Jessica Pegula pokonuje Elinę Switolinę i dociera do półfinału w Waszyngtonie
Elina Switolina, która powróciła z przerwy macierzyńskiej w kwietniu i w zeszłym miesiącu dotarła do półfinału Wimbledonu, okopała się głęboko, aby odeprzeć dwa punkty meczowe w swoim ostatnim gemie serwisowym, ale sama w decydującym secie nie była w stanie wykorzystać swoich szans na przełamanie.
Ukrainka osiągnęła już w tym sezonie zaskakująco dobre wyniki, w tym zwycięstwo nad numerem jeden na świecie Igą Świątek na Wimbledonie w lipcu, pomimo zamieszania spowodowanego inwazją Rosji na Ukrainę.

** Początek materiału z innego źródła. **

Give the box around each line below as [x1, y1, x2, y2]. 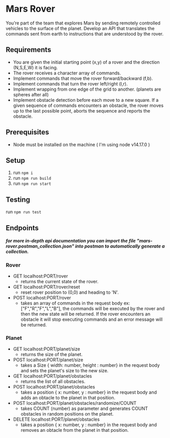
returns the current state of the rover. [20, 278, 98, 284]
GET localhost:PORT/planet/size [13, 346, 80, 352]
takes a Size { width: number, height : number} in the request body [20, 362, 160, 368]
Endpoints [6, 224, 39, 232]
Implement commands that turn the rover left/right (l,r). [13, 80, 128, 87]
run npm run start [13, 180, 51, 186]
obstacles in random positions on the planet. [20, 411, 114, 417]
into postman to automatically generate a [75, 243, 165, 250]

Obserwowana jest nie tylko z uwagi na wyniki, ale też relacje z rywalkami z Rosji i Białorusi. Switolina to jedna z tenisistek, które nie chcą podawać ręki zawodniczkom z krajów odpowiedzialnych za inwazję.
"Mam dla niej mnóstwo szacunku" - powiedziała Pegula w wywiadzie na korcie. "Właśnie urodziła dziecko, a po tym wszystkim, przez co przechodzi w swoim kraju, powiedziałem jej, że czuję, jakby wróciła jako nowa osoba. Widzę w niej rywalizację i zawsze bardzo to szanowałam".
Pegula, która wygrała zawody WTA 500 w 2019 roku, poprawiła swój dorobek przeciwko Switolinie do trzech zwycięstw przy jednej porażce. W kolejnym meczu zmierzy się z Greczynką Marią Sakkari lub Amerykanką Madison Keys, które rozegrają swój ćwierćfinał już w nocy polskiego czasu.